Wednesday, March 23, 2011

The Sin of the Golden Sheep

Aharon was commanded to bring a calf and a ram as sacrifices as part of the dedication service for the Mishkan. Rashi teaches that the calf was to display that Hashem had forgiven Aharon for his participation in the Golden Calf. While it is possible that the ram had nothing to do with this sin, it is interesting to note that it is grouped with the calf seemingly displaying some sort of connection between the two.

Perhaps, the ram also displayed some element of the Golden Calf and it too was a display of Hashem's forgiveness and compassion. The Rema, in his Toras HaOlah, teaches that part of what Klal Yisrael were trying to do with the Golden Calf was to tap into the astrological forces symbolized in T'leh, the Ram, and Shor, the Ox. These two signs are those of Nisan and Iyar and historically these items have been worshiped or used for worshiping others. The reason, says the Rema, is that the spring is a time when growth and development occurs and, as such, displays the idea of bracha occurring. Naturally people want to "tap into" this concept and unfortunately served items that they felt displayed the concepts of spring.
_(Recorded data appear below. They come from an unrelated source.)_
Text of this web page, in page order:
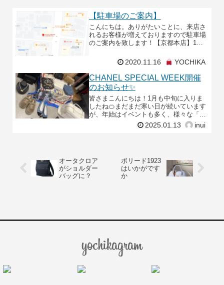
【駐車場のご案内】
こんにちは。ありがたいことに、来店さ
れるお客様が増えておりますので駐車場
のご案内を致します！【京都本店】1台
に位置しております。「京都市上京区栄
町360」でカーナビ
2020.11.16 YOCHIKA
CHANEL SPECIAL WEEK開催
のお知らせ✨
皆さまこんにちは！1月も中旬に入りま
したね🍊まだまだ寒い日が続いています
が、年始はイベントも多く、様々な「初
め」があります🏇年始めの行事にとって
おきの「CHANEL」を身に着けてみませ
2025.01.13 inui
オータクロア
がショルダー
バッグに？
ボリード1923
はいかがです
か
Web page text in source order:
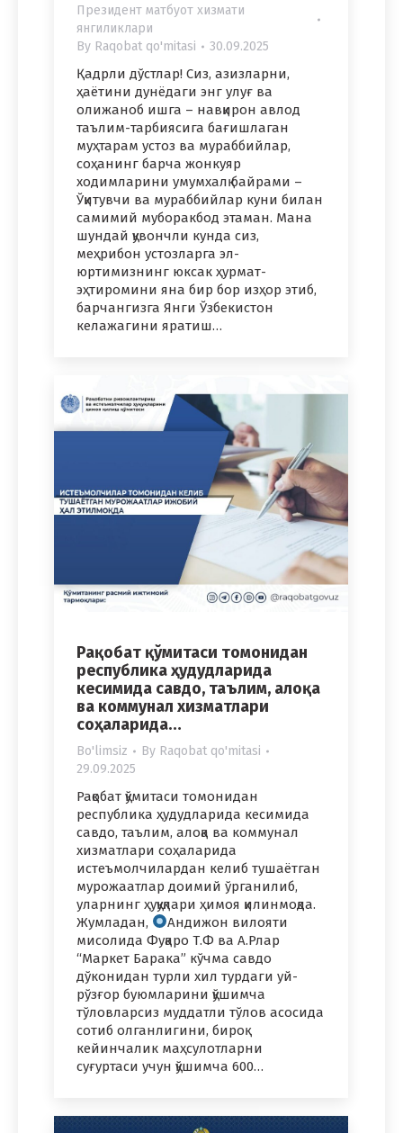
Президент матбуот хизмати
янгиликлари
By Raqobat qo'mitasi 30.09.2025
Қадрли дўстлар! Сиз, азизларни,
ҳаётини дунёдаги энг улуғ ва
олижаноб ишга – навқирон авлод
таълим-тарбиясига бағишлаган
муҳтарам устоз ва мураббийлар,
соҳанинг барча жонкуяр
ходимларини умумхалқ байрами –
Ўқитувчи ва мураббийлар куни билан
самимий муборакбод этаман. Мана
шундай қувончли кунда сиз,
меҳрибон устозларга эл-
юртимизнинг юксак ҳурмат-
эҳтиромини яна бир бор изҳор этиб,
барчангизга Янги Ўзбекистон
келажагини яратиш…
Рақобат қўмитаси томонидан
республика ҳудудларида
кесимида савдо, таълим, алоқа
ва коммунал хизматлари
соҳаларида…
Bo'limsiz By Raqobat qo'mitasi
29.09.2025
Рақобат қўмитаси томонидан
республика ҳудудларида кесимида
савдо, таълим, алоқа ва коммунал
хизматлари соҳаларида
истеъмолчилардан келиб тушаётган
мурожаатлар доимий ўрганилиб,
уларнинг ҳуқуқлари ҳимоя қилинмоқда.
Жумладан,
Андижон вилояти
мисолида Фуқаро Т.Ф ва А.Рлар
“Маркет Барака” кўчма савдо
дўконидан турли хил турдаги уй-
рўзғор буюмларини қўшимча
тўловларсиз муддатли тўлов асосида
сотиб олганлигини, бироқ
кейинчалик маҳсулотларни
суғуртаси учун қўшимча 600…
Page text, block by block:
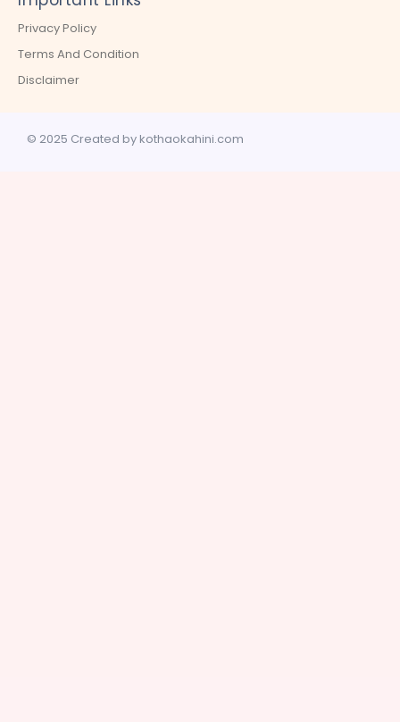
Privacy Policy
Terms And Condition
Disclaimer
© 2025 Created by kothaokahini.com
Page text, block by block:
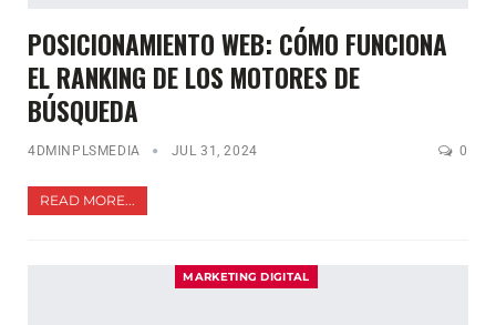
POSICIONAMIENTO WEB: CÓMO FUNCIONA
EL RANKING DE LOS MOTORES DE
BÚSQUEDA
4DMINPLSMEDIA JUL 31, 2024 0
READ MORE...
MARKETING DIGITAL

The Rema continues to state that Klal Yisrael wanted to capture the essence of both of these signs so they took a calf. The calf is a young Shor and thus displays the qualities of that mazal, and while it is young and fragile is also reminiscent of a small sheep. So, in addition to Shor, T'leh was also represented in that famous sin. Perhaps, the ram that Aharon offered was also displaying this other element of that very sin of the Golden Calf. In addition to the calf of Shor, he also had a ram which is symbolic of T'leh.